Hago estas precisiones conceptuales para explicitar el marco desde el que hago mi interpretación de los contenidos del documento titulado Cuba soñada-Cuba posible-Cuba futura: propuestas para nuestro porvenir inmediato. Lo primero que quiero hacer es insistir en la necesaria desatanización de conceptos tales como renovación y transición, que, en sí mismos, no indican todavía ninguna posición política, por la simple razón de que toda sociedad está siempre transformándose. Los obtusos guardianes de la ortodoxia quieren detener el movimiento, sin entender que la sociedad es un flujo. Idea que, por cierto, está entre los principales aportes de Carlos Marx. Pensar un país implica pensar las fuerzas y estructuras objetivas que empujan esa renovación y transición en una u otra dirección. No puede ser de otra manera. Mi segunda intención es la de afirmar el derecho y el deber de todo revolucionario de pensar su revolución y de actuar en consonancia con ello. Algo que, por otra parte, confluye con lo que llamamos derechos de ciudadanía. Se es ciudadano no sólo porque se posea un pasaporte, sino porque se tiene y se ejercita la potestad de intervenir en el manejo de lo público.

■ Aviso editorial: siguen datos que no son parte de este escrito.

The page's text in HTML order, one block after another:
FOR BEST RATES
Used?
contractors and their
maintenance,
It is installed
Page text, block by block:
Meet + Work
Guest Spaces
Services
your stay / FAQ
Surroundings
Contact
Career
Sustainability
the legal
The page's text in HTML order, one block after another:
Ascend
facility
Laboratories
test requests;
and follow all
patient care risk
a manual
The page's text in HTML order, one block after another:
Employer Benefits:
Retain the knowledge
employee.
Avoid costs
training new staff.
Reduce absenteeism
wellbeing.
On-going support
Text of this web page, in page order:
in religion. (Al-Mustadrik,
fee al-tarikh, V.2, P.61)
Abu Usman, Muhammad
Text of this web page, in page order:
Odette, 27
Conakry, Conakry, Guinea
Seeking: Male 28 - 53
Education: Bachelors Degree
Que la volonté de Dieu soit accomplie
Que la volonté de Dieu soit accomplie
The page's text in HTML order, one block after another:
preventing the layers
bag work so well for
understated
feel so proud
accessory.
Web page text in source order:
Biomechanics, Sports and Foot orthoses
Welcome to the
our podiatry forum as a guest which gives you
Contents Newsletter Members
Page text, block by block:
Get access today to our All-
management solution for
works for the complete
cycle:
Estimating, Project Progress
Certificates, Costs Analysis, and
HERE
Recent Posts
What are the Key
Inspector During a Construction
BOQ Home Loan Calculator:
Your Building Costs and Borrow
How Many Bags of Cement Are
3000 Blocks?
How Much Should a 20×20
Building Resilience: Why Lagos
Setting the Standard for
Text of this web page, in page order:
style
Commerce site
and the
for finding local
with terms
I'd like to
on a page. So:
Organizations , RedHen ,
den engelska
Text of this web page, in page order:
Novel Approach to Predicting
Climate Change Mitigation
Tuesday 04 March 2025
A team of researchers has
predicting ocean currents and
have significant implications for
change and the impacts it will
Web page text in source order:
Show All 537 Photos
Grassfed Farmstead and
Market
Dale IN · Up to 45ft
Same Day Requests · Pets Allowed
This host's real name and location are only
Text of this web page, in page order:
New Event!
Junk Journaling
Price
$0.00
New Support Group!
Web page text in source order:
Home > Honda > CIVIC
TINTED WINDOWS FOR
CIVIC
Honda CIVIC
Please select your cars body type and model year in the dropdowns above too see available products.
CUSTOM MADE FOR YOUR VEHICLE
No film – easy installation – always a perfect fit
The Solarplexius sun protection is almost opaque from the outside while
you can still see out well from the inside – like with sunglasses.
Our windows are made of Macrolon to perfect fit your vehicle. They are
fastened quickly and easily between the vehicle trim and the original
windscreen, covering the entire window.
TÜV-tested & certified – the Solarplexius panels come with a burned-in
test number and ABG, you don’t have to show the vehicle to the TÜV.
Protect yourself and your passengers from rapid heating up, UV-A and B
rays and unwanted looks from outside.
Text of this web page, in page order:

Y, consiguientemente, de pensar a su país y, valga la repetición, actuar en consonancia con ello. Sea en una condición o en la otra, o en la asunción de las dos (allí donde sea el caso), la clave para valorar cualquier ejercicio específico de ese derecho radica en la existencia, en el mismo, del propósito de buscar el bien de la mayoría. Una vez sentado esto, se puede comprender que, personalmente, salude con agrado la aparición de este texto.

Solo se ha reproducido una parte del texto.